Friends who follow me on Twitter (@alison_morton) have been hearing about my rock-raking in recent days. Let me explain. We live on top of a chalk cliff. The view is magnificent, but the soil is crap. That’s a bit harsh. The soil is fertile, fine, and the weeds grow as if on Viagra. But there was a maximum of 20cms (8 inches) in ‘best’ part of the garden. Mostly, it was about 12cm (5 inches).
So enter the rotavator…
We now have 30 cms (12 inches) to play with, but it’s full of chalk rocks (toes included at lower edge of photo for scale):
To get something like this, the rocks have to go.
Rock-raking is hard, monotonous work, but as the sun warms your back and a light breeze plays the leaves, your brain is free to wander off on plot points, characterisation, scenes.
Creating a garden from an open area of plain green is like writing a novel. Rock-raking is like editing and refining once you’ve got a surface to work with.
(To be continued)
I understand rock raking so much better now … it does look incredibly therapeutic, I must say.
Also does to calories what fire does to paraffin!

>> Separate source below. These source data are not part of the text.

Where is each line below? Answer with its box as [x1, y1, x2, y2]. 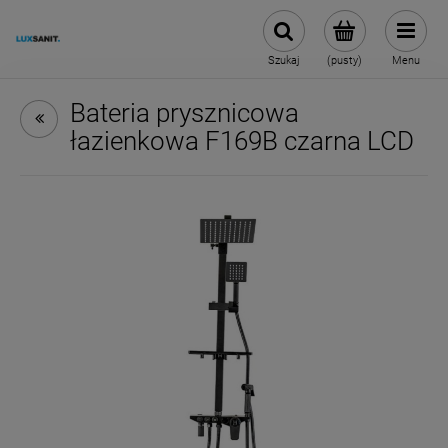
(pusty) [327, 54, 362, 67]
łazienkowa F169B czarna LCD [70, 126, 414, 156]
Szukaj [267, 54, 300, 67]
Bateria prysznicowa [70, 98, 299, 128]
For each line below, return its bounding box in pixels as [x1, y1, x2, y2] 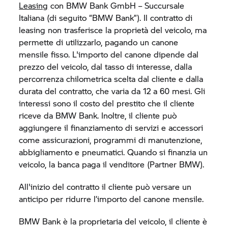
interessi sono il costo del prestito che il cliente [19, 97, 195, 109]
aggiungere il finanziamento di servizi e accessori [19, 122, 204, 133]
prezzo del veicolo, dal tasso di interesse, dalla [19, 61, 192, 72]
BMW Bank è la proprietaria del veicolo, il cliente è [19, 215, 208, 227]
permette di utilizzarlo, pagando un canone [19, 36, 179, 48]
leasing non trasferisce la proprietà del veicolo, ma [19, 24, 207, 36]
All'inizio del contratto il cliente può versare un [19, 181, 192, 192]
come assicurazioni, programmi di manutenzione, [19, 134, 203, 146]
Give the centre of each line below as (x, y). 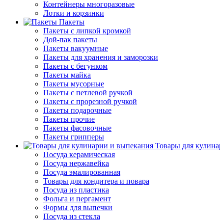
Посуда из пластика (76, 190)
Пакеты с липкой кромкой (87, 30)
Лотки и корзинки (74, 13)
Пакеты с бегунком (75, 66)
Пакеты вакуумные (76, 48)
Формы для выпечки (78, 207)
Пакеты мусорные (74, 83)
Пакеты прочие (69, 119)
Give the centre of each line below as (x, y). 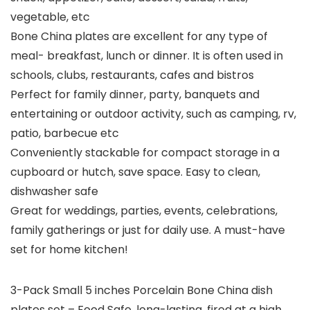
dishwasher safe (54, 192)
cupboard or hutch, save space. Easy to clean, (135, 172)
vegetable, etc (50, 17)
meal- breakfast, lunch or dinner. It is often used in (147, 56)
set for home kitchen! (69, 250)
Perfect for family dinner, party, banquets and (135, 95)
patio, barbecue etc (65, 134)
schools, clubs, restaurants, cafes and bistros (132, 75)
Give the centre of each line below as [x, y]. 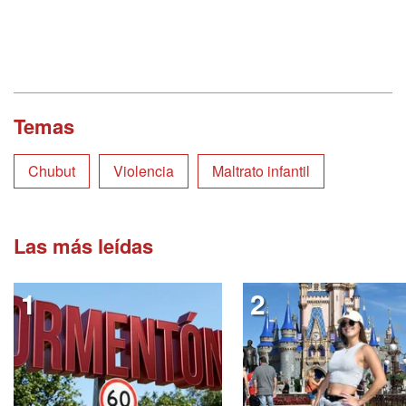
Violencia [144, 170]
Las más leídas [83, 245]
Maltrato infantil [261, 170]
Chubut [52, 170]
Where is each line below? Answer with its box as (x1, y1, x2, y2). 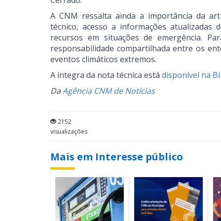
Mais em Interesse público (50, 150, 183, 163)
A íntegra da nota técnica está (50, 70, 162, 80)
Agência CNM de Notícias (63, 85, 155, 96)
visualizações (50, 127, 87, 136)
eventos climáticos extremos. (50, 54, 156, 65)
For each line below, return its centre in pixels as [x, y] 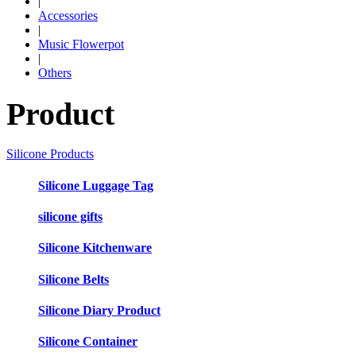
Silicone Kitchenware [95, 248]
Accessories [68, 15]
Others [55, 73]
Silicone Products [50, 154]
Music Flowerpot [81, 44]
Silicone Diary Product [99, 310]
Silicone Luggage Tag [96, 185]
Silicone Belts [74, 279]
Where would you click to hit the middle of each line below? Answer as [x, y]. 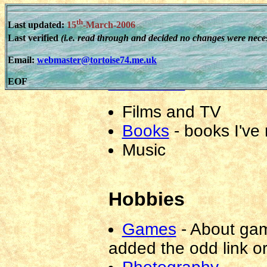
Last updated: [37, 25]
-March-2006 [109, 25]
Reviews [147, 81]
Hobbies [146, 199]
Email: [22, 60]
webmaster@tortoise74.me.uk [97, 60]
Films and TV [171, 111]
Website [152, 32]
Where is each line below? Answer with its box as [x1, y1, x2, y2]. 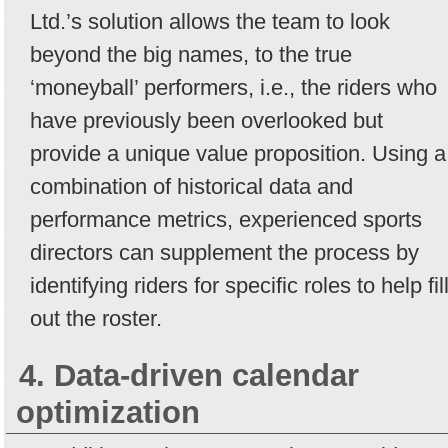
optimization [16, 394, 200, 430]
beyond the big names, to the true [30, 41, 352, 67]
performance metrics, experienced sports [30, 206, 422, 232]
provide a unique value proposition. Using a [30, 140, 446, 166]
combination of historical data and [30, 173, 353, 199]
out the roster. [30, 305, 162, 331]
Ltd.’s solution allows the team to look [30, 8, 390, 34]
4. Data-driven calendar [19, 357, 360, 393]

Ooooh I agree about the it being conducive to writing. I always say that working on our allotment is very brain cleansing and I get lots of writing done while digging and weeding.
Exactly so!
It struck me that there were so many parallels between gardening and writing. I got my garden plans out for the next stage and realised it was just like planning a novel, so I was moved to write the next post soon after. http://www.alison-morton.com/blog/2011/09/07/take-a-blank-sheet-of-garden/ 😉
What a good idea. I find the allotment helps me.
I’m sure it will. I think that’s the great attraction of gardening, even weeding; not only is it creative in itself, but it gives you blank-head time. And you lose a few calories.